• [Try it]
Below this line is a set of entries; quote exactly the lines from the line that contains "Steven C. Murray" to the line that contains "We are a small", both lines included.

(Data items)

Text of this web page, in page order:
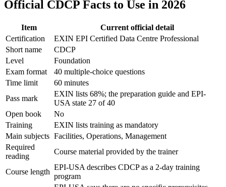
Official CDCP Facts to Use in 2026
Item
Current official detail
Certification
EXIN EPI Certified Data Centre Professional
Short name
CDCP
Level
Foundation
Exam format
40 multiple-choice questions
Time limit
60 minutes
Pass mark
EXIN lists 68%; the preparation guide and EPI-
USA state 27 of 40
Open book
No
Training
EXIN lists training as mandatory
Main subjects Facilities, Operations, Management
Required
reading
Course material provided by the trainer
Course length
EPI-USA describes CDCP as a 2-day training
program
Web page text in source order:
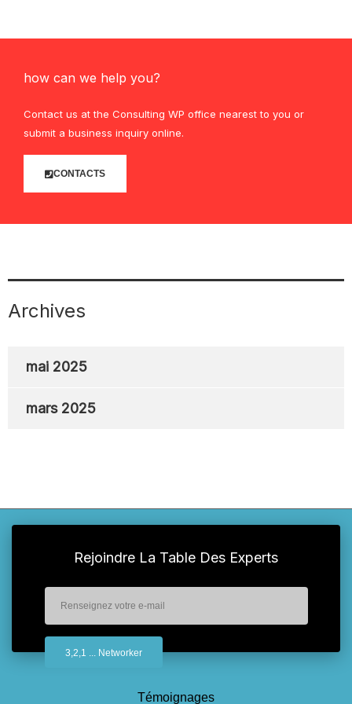
how can we help you?
Contact us at the Consulting WP office nearest to you or
submit a business inquiry online.
CONTACTS
Archives
mai 2025
mars 2025
Rejoindre La Table Des Experts
Témoignages
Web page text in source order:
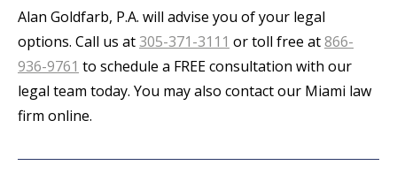
Alan Goldfarb, P.A. will advise you of your legal
options. Call us at305-371-3111 or toll free at866-
936-9761 to schedule a FREE consultation with our
legal team today. You may also contact our Miami law
firm online.
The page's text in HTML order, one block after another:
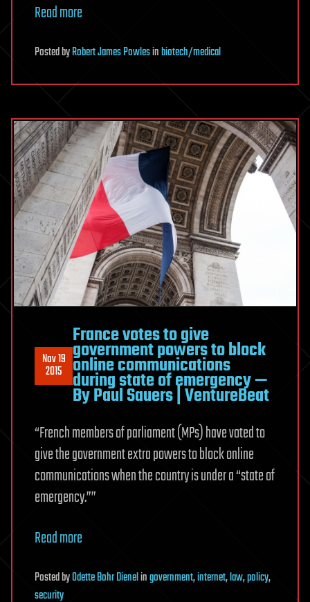
Read more
PostedbyRobert James Powlesinbiotech/medical
Nov 19
2015
France votes to give
government powers to block
online communications
during state of emergency —
By Paul Sauers | VentureBeat
“French members of parliament (MPs) have voted to
give the government extra powers to block online
communications when the country is under a “state of
emergency.””
Read more
PostedbyOdette Bohr Dienelingovernment,internet,law,policy,
security
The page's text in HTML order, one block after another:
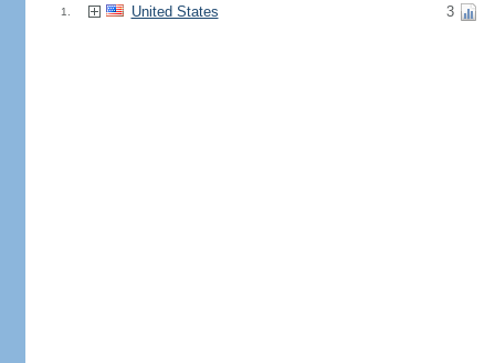
1. United States 3
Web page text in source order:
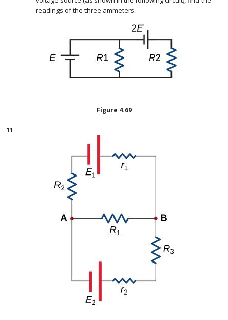
readings of the three ammeters.
Figure 4.69
11
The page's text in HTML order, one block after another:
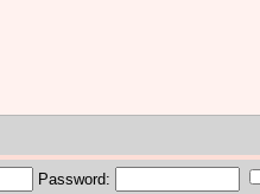
Password:
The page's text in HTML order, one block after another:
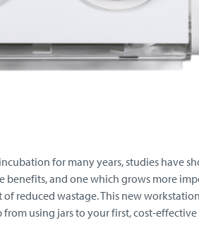
for many years, studies have
benefits, and one which grows more
reduced wastage. This new
using jars to your first, cost-
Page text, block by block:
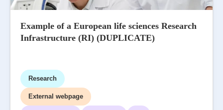
Example of a European life sciences Research
Infrastructure (RI) (DUPLICATE)
Research
External webpage
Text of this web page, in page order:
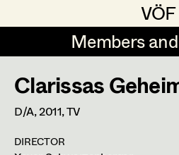
VÖF
VÖF
Members
Members
DE EN
Clarissas
D/A,2011, TV
DIRECTOR
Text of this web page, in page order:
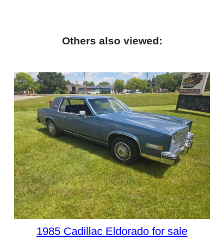
Others also viewed:
1985 Cadillac Eldorado for sale
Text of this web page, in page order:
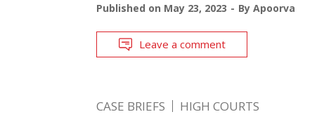
Published on May 23, 2023 By Apoorva
Leave a comment
CASE BRIEFS HIGH COURTS
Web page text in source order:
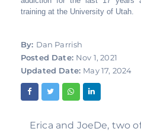
training at the University of Utah.
By: Dan Parrish
Posted Date: Nov 1, 2021
Updated Date: May 17, 2024
Erica and JoeDe, two
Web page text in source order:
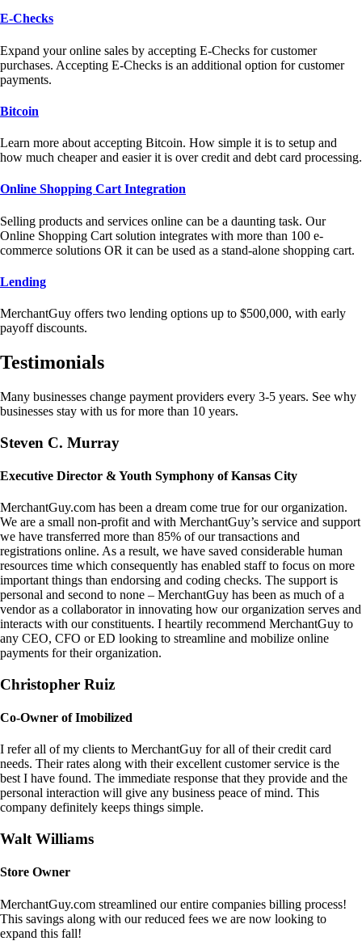
E-Checks
Expand your online sales by accepting E-Checks for customer
purchases. Accepting E-Checks is an additional option for customer
payments.
Bitcoin
Learn more about accepting Bitcoin. How simple it is to setup and
how much cheaper and easier it is over credit and debt card processing.
Online Shopping Cart Integration
Selling products and services online can be a daunting task. Our
Online Shopping Cart solution integrates with more than 100 e-
commerce solutions OR it can be used as a stand-alone shopping cart.
Lending
MerchantGuy offers two lending options up to $500,000, with early
payoff discounts.
Testimonials
Many businesses change payment providers every 3-5 years. See why
businesses stay with us for more than 10 years.
Steven C. Murray
Executive Director & Youth Symphony of Kansas City
MerchantGuy.com has been a dream come true for our organization.
We are a small non-profit and with MerchantGuy’s service and support
we have transferred more than 85% of our transactions and
registrations online. As a result, we have saved considerable human
resources time which consequently has enabled staff to focus on more
important things than endorsing and coding checks. The support is
personal and second to none – MerchantGuy has been as much of a
vendor as a collaborator in innovating how our organization serves and
interacts with our constituents. I heartily recommend MerchantGuy to
any CEO, CFO or ED looking to streamline and mobilize online
payments for their organization.
Christopher Ruiz
Co-Owner of Imobilized
I refer all of my clients to MerchantGuy for all of their credit card
needs. Their rates along with their excellent customer service is the
best I have found. The immediate response that they provide and the
personal interaction will give any business peace of mind. This
company definitely keeps things simple.
Walt Williams
Store Owner
MerchantGuy.com streamlined our entire companies billing process!
This savings along with our reduced fees we are now looking to
expand this fall!
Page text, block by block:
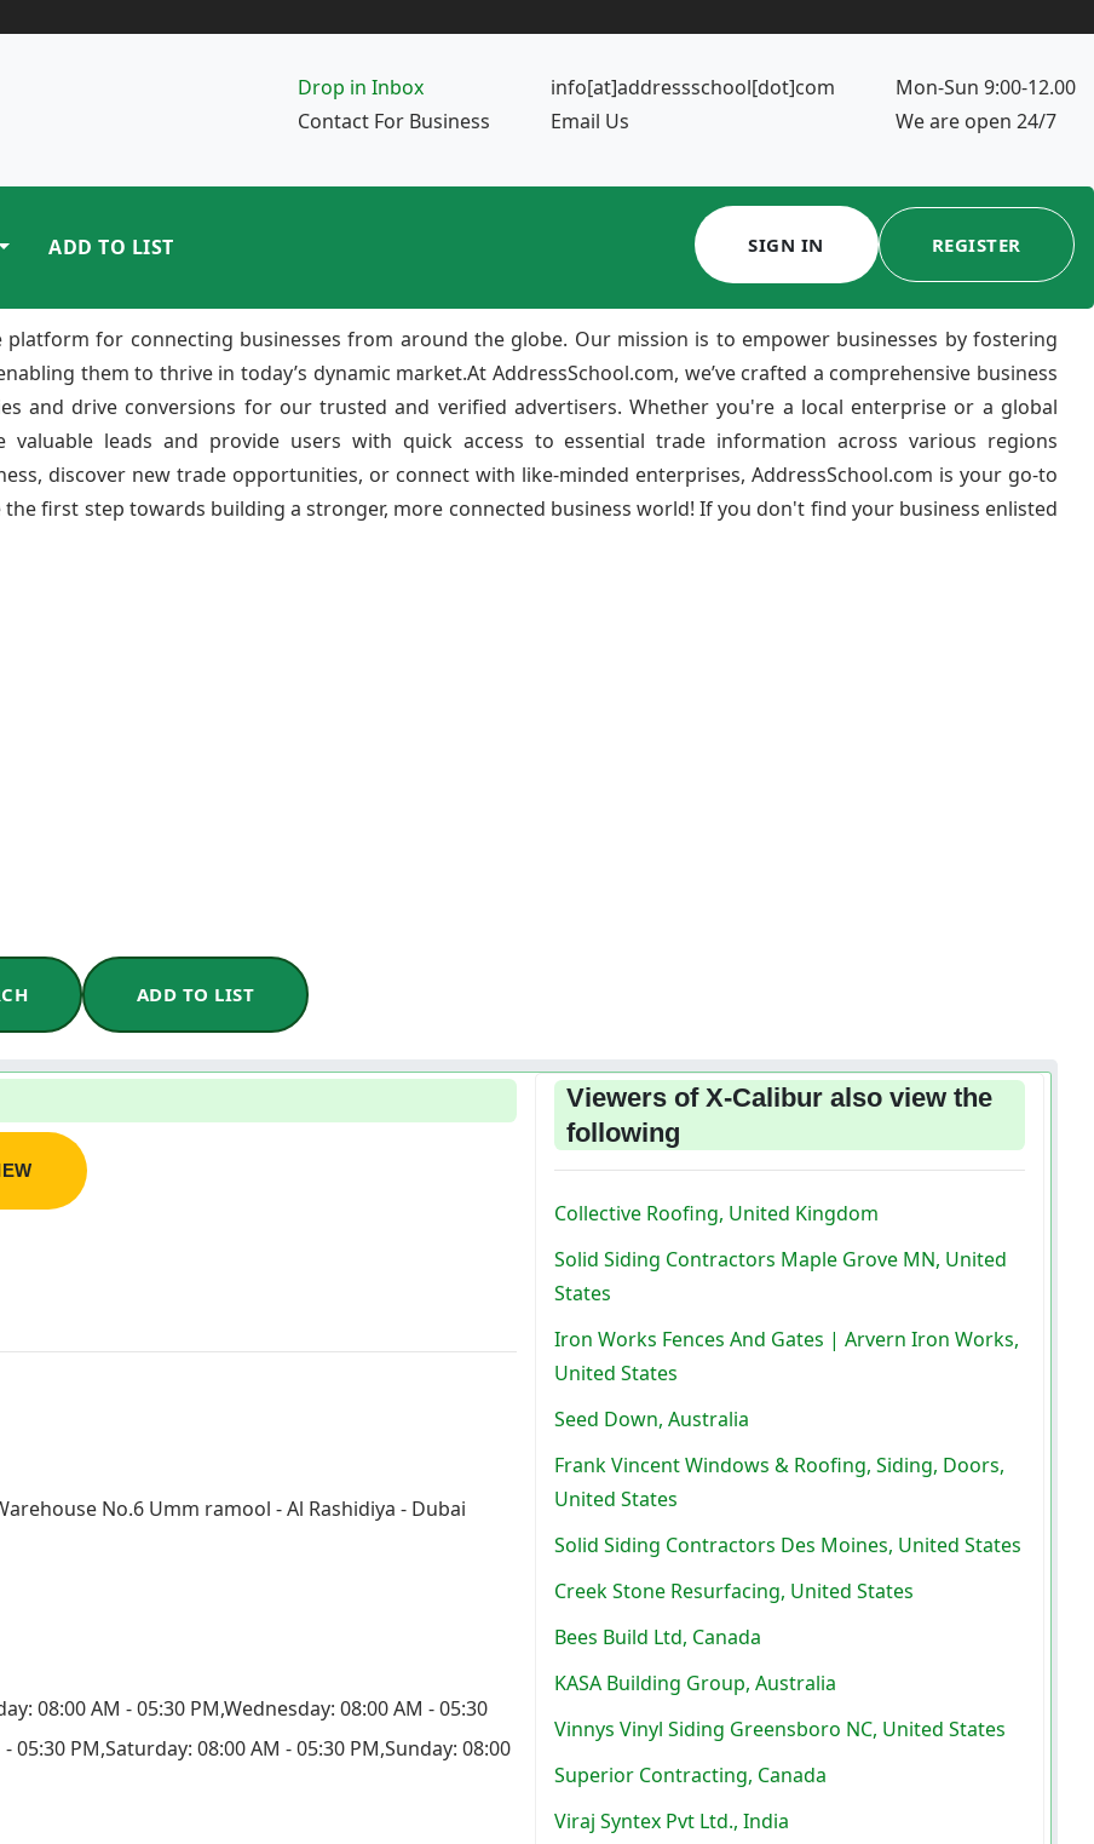
Drop in Inbox
Contact For Business
info[at]addressschool[dot]com
Email Us
Mon-Sun 9:00-12.00
We are open 24/7
ADD TO LIST SIGN IN REGISTER
for connecting businesses from around the globe. Our mission is to empower businesses by fostering
them to thrive in today’s dynamic market.At AddressSchool.com, we’ve crafted a comprehensive business
and drive conversions for our trusted and verified advertisers. Whether you're a local enterprise or a global
leads and provide users with quick access to essential trade information across various regions
discover new trade opportunities, or connect with like-minded enterprises, AddressSchool.com is your go-to
first step towards building a stronger, more connected business world! If you don't find your business enlisted
ADD TO LIST
No.6 Umm ramool - Al Rashidiya - Dubai
08:00 AM - 05:30 PM,Wednesday: 08:00 AM - 05:30
05:30 PM,Saturday: 08:00 AM - 05:30 PM,Sunday: 08:00
Viewers of X-Calibur also view the
following
Collective Roofing, United Kingdom
Solid Siding Contractors Maple Grove MN, United
States
Iron Works Fences And Gates | Arvern Iron Works,
United States
Seed Down, Australia
Frank Vincent Windows & Roofing, Siding, Doors,
United States
Solid Siding Contractors Des Moines, United States
Creek Stone Resurfacing, United States
Bees Build Ltd, Canada
KASA Building Group, Australia
Vinnys Vinyl Siding Greensboro NC, United States
Superior Contracting, Canada
Viraj Syntex Pvt Ltd., India
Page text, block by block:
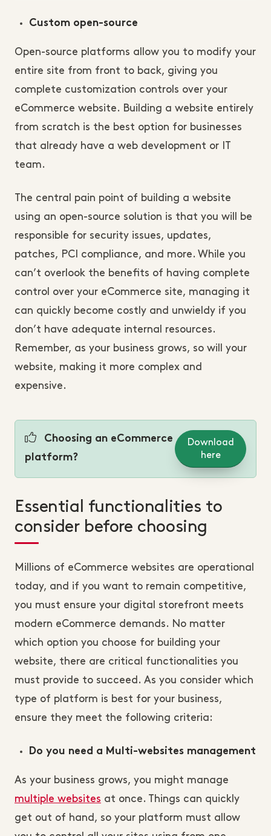
Custom open-source
Open-source platforms allow you to modify your
entire site from front to back, giving you
complete customization controls over your
eCommerce website. Building a website entirely
from scratch is the best option for businesses
that already have a web development or IT
team.
The central pain point of building a website
using an open-source solution is that you will be
responsible for security issues, updates,
patches, PCI compliance, and more. While you
can’t overlook the benefits of having complete
control over your eCommerce site, managing it
can quickly become costly and unwieldy if you
don’t have adequate internal resources.
Remember, as your business grows, so will your
website, making it more complex and
expensive.
Choosing an eCommerce
platform?
Download
here
Essential functionalities to
consider before choosing
Millions of eCommerce websites are operational
today, and if you want to remain competitive,
you must ensure your digital storefront meets
modern eCommerce demands. No matter
which option you choose for building your
website, there are critical functionalities you
must provide to succeed. As you consider which
type of platform is best for your business,
ensure they meet the following criteria:
Do you need a Multi-websites management
As your business grows, you might manage
multiple websites at once. Things can quickly
get out of hand, so your platform must allow
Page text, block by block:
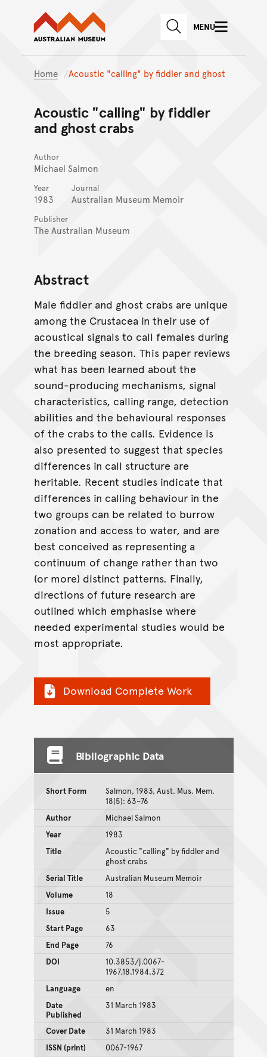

• [Exercise output]
Steven C. Murray
Executive Director & Youth Symphony of Kansas City
MerchantGuy.com has been a dream come true for our organization.
We are a small non-profit and with MerchantGuy’s service and support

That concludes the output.